== Segment start ==

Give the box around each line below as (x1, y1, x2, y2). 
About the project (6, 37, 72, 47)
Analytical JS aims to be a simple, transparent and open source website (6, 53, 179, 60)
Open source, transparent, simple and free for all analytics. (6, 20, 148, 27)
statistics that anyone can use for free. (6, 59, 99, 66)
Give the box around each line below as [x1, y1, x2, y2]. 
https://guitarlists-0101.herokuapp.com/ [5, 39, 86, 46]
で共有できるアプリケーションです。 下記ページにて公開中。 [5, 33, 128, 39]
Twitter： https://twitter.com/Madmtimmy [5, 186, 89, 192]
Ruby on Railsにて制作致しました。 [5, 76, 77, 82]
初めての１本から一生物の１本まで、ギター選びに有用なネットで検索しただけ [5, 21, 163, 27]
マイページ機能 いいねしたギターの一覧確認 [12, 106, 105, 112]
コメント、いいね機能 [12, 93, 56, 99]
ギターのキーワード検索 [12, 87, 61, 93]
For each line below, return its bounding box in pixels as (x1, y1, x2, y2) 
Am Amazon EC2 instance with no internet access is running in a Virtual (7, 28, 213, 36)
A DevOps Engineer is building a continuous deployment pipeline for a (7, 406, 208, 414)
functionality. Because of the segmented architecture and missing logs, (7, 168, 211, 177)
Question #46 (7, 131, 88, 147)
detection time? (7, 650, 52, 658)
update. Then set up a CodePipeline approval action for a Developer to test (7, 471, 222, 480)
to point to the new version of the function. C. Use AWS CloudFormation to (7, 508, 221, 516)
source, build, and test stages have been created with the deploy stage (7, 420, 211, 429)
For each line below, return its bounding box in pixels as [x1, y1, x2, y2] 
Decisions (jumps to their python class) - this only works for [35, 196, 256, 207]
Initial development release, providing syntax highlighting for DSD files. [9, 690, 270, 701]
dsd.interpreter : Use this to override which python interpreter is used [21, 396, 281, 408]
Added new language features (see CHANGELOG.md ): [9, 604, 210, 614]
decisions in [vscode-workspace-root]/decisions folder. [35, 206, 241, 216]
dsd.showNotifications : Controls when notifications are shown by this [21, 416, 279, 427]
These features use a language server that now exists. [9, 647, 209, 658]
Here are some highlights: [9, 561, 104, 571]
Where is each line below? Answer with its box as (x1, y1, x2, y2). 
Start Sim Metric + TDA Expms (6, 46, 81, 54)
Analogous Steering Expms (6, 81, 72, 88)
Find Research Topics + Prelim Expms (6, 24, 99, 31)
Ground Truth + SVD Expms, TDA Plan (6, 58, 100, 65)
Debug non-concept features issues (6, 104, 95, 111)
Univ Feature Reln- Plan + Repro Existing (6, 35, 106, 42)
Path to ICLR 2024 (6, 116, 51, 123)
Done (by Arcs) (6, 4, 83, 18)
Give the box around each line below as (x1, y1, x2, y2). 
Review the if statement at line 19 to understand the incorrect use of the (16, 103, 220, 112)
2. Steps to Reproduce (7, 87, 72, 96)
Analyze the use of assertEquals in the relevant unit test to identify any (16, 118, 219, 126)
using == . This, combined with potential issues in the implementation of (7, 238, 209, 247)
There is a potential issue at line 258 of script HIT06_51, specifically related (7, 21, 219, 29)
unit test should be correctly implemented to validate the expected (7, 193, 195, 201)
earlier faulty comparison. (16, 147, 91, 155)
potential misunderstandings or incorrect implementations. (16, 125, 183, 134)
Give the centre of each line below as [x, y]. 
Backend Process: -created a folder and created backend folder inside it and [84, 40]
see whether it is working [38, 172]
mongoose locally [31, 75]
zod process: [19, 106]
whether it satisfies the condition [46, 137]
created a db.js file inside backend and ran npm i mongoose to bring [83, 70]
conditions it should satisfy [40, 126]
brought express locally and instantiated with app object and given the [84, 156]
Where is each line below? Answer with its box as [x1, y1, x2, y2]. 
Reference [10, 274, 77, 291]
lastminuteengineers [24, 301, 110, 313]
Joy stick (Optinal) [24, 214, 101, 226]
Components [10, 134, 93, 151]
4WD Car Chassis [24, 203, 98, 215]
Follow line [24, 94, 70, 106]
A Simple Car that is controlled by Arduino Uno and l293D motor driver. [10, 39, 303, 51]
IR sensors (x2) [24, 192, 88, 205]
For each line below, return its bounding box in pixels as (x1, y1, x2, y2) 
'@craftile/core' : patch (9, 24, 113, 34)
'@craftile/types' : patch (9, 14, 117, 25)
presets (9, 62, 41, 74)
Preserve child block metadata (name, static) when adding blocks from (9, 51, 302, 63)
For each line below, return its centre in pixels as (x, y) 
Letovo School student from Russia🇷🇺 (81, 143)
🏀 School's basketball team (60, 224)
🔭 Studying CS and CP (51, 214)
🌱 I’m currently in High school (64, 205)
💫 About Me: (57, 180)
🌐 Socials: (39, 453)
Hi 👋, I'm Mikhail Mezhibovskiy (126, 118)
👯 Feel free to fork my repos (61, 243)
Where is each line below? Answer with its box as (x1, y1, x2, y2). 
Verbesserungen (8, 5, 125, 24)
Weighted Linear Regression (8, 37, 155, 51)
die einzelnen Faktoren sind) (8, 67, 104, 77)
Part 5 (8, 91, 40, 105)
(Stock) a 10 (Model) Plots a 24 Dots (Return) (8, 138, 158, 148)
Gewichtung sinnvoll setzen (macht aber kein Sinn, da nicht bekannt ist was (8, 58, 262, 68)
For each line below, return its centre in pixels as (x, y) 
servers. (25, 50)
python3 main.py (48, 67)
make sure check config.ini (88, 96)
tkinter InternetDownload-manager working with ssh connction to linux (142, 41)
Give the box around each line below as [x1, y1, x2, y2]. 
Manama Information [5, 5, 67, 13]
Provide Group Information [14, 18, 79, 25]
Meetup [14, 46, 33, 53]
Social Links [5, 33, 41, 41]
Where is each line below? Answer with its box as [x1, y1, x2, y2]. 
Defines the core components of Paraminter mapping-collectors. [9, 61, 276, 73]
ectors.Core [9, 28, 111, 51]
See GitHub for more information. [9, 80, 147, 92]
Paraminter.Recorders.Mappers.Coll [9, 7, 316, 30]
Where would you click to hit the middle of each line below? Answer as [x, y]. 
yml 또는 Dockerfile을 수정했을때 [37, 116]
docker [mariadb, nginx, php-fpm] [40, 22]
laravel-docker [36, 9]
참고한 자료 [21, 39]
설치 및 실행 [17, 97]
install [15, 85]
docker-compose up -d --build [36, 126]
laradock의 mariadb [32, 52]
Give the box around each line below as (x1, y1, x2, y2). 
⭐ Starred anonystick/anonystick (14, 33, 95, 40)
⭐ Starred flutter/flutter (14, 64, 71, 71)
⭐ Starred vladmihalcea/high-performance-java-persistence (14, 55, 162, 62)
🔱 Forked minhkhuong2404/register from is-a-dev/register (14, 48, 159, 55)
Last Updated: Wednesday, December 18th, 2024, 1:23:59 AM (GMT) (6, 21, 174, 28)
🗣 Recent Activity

== Segment end ==

Each of the entries must be set down exactly, none omitted.

Give the box around each line below as (x1, y1, x2, y2). 
About the project (6, 37, 72, 47)
Analytical JS aims to be a simple, transparent and open source website (6, 53, 179, 60)
Open source, transparent, simple and free for all analytics. (6, 20, 148, 27)
statistics that anyone can use for free. (6, 59, 99, 66)
Give the box around each line below as [x1, y1, x2, y2]. 
https://guitarlists-0101.herokuapp.com/ [5, 39, 86, 46]
で共有できるアプリケーションです。 下記ページにて公開中。 [5, 33, 128, 39]
Twitter： https://twitter.com/Madmtimmy [5, 186, 89, 192]
Ruby on Railsにて制作致しました。 [5, 76, 77, 82]
初めての１本から一生物の１本まで、ギター選びに有用なネットで検索しただけ [5, 21, 163, 27]
マイページ機能 いいねしたギターの一覧確認 [12, 106, 105, 112]
コメント、いいね機能 [12, 93, 56, 99]
ギターのキーワード検索 [12, 87, 61, 93]
For each line below, return its bounding box in pixels as (x1, y1, x2, y2) 
Am Amazon EC2 instance with no internet access is running in a Virtual (7, 28, 213, 36)
A DevOps Engineer is building a continuous deployment pipeline for a (7, 406, 208, 414)
functionality. Because of the segmented architecture and missing logs, (7, 168, 211, 177)
Question #46 (7, 131, 88, 147)
detection time? (7, 650, 52, 658)
update. Then set up a CodePipeline approval action for a Developer to test (7, 471, 222, 480)
to point to the new version of the function. C. Use AWS CloudFormation to (7, 508, 221, 516)
source, build, and test stages have been created with the deploy stage (7, 420, 211, 429)
For each line below, return its bounding box in pixels as [x1, y1, x2, y2] 
Decisions (jumps to their python class) - this only works for [35, 196, 256, 207]
Initial development release, providing syntax highlighting for DSD files. [9, 690, 270, 701]
dsd.interpreter : Use this to override which python interpreter is used [21, 396, 281, 408]
Added new language features (see CHANGELOG.md ): [9, 604, 210, 614]
decisions in [vscode-workspace-root]/decisions folder. [35, 206, 241, 216]
dsd.showNotifications : Controls when notifications are shown by this [21, 416, 279, 427]
These features use a language server that now exists. [9, 647, 209, 658]
Here are some highlights: [9, 561, 104, 571]
Where is each line below? Answer with its box as (x1, y1, x2, y2). 
Start Sim Metric + TDA Expms (6, 46, 81, 54)
Analogous Steering Expms (6, 81, 72, 88)
Find Research Topics + Prelim Expms (6, 24, 99, 31)
Ground Truth + SVD Expms, TDA Plan (6, 58, 100, 65)
Debug non-concept features issues (6, 104, 95, 111)
Univ Feature Reln- Plan + Repro Existing (6, 35, 106, 42)
Path to ICLR 2024 (6, 116, 51, 123)
Done (by Arcs) (6, 4, 83, 18)
Give the box around each line below as (x1, y1, x2, y2). 
Review the if statement at line 19 to understand the incorrect use of the (16, 103, 220, 112)
2. Steps to Reproduce (7, 87, 72, 96)
Analyze the use of assertEquals in the relevant unit test to identify any (16, 118, 219, 126)
using == . This, combined with potential issues in the implementation of (7, 238, 209, 247)
There is a potential issue at line 258 of script HIT06_51, specifically related (7, 21, 219, 29)
unit test should be correctly implemented to validate the expected (7, 193, 195, 201)
earlier faulty comparison. (16, 147, 91, 155)
potential misunderstandings or incorrect implementations. (16, 125, 183, 134)
Give the centre of each line below as [x, y]. 
Backend Process: -created a folder and created backend folder inside it and [84, 40]
see whether it is working [38, 172]
mongoose locally [31, 75]
zod process: [19, 106]
whether it satisfies the condition [46, 137]
created a db.js file inside backend and ran npm i mongoose to bring [83, 70]
conditions it should satisfy [40, 126]
brought express locally and instantiated with app object and given the [84, 156]
Where is each line below? Answer with its box as [x1, y1, x2, y2]. 
Reference [10, 274, 77, 291]
lastminuteengineers [24, 301, 110, 313]
Joy stick (Optinal) [24, 214, 101, 226]
Components [10, 134, 93, 151]
4WD Car Chassis [24, 203, 98, 215]
Follow line [24, 94, 70, 106]
A Simple Car that is controlled by Arduino Uno and l293D motor driver. [10, 39, 303, 51]
IR sensors (x2) [24, 192, 88, 205]
For each line below, return its bounding box in pixels as (x1, y1, x2, y2) 
'@craftile/core' : patch (9, 24, 113, 34)
'@craftile/types' : patch (9, 14, 117, 25)
presets (9, 62, 41, 74)
Preserve child block metadata (name, static) when adding blocks from (9, 51, 302, 63)
For each line below, return its centre in pixels as (x, y) 
Letovo School student from Russia🇷🇺 (81, 143)
🏀 School's basketball team (60, 224)
🔭 Studying CS and CP (51, 214)
🌱 I’m currently in High school (64, 205)
💫 About Me: (57, 180)
🌐 Socials: (39, 453)
Hi 👋, I'm Mikhail Mezhibovskiy (126, 118)
👯 Feel free to fork my repos (61, 243)
Where is each line below? Answer with its box as (x1, y1, x2, y2). 
Verbesserungen (8, 5, 125, 24)
Weighted Linear Regression (8, 37, 155, 51)
die einzelnen Faktoren sind) (8, 67, 104, 77)
Part 5 (8, 91, 40, 105)
(Stock) a 10 (Model) Plots a 24 Dots (Return) (8, 138, 158, 148)
Gewichtung sinnvoll setzen (macht aber kein Sinn, da nicht bekannt ist was (8, 58, 262, 68)
For each line below, return its centre in pixels as (x, y) 
servers. (25, 50)
python3 main.py (48, 67)
make sure check config.ini (88, 96)
tkinter InternetDownload-manager working with ssh connction to linux (142, 41)
Give the box around each line below as [x1, y1, x2, y2]. 
Manama Information [5, 5, 67, 13]
Provide Group Information [14, 18, 79, 25]
Meetup [14, 46, 33, 53]
Social Links [5, 33, 41, 41]
Where is each line below? Answer with its box as [x1, y1, x2, y2]. 
Defines the core components of Paraminter mapping-collectors. [9, 61, 276, 73]
ectors.Core [9, 28, 111, 51]
See GitHub for more information. [9, 80, 147, 92]
Paraminter.Recorders.Mappers.Coll [9, 7, 316, 30]
Where would you click to hit the middle of each line below? Answer as [x, y]. 
yml 또는 Dockerfile을 수정했을때 [37, 116]
docker [mariadb, nginx, php-fpm] [40, 22]
laravel-docker [36, 9]
참고한 자료 [21, 39]
설치 및 실행 [17, 97]
install [15, 85]
docker-compose up -d --build [36, 126]
laradock의 mariadb [32, 52]
Give the box around each line below as (x1, y1, x2, y2). 
⭐ Starred anonystick/anonystick (14, 33, 95, 40)
⭐ Starred flutter/flutter (14, 64, 71, 71)
⭐ Starred vladmihalcea/high-performance-java-persistence (14, 55, 162, 62)
🔱 Forked minhkhuong2404/register from is-a-dev/register (14, 48, 159, 55)
Last Updated: Wednesday, December 18th, 2024, 1:23:59 AM (GMT) (6, 21, 174, 28)
🗣 Recent Activity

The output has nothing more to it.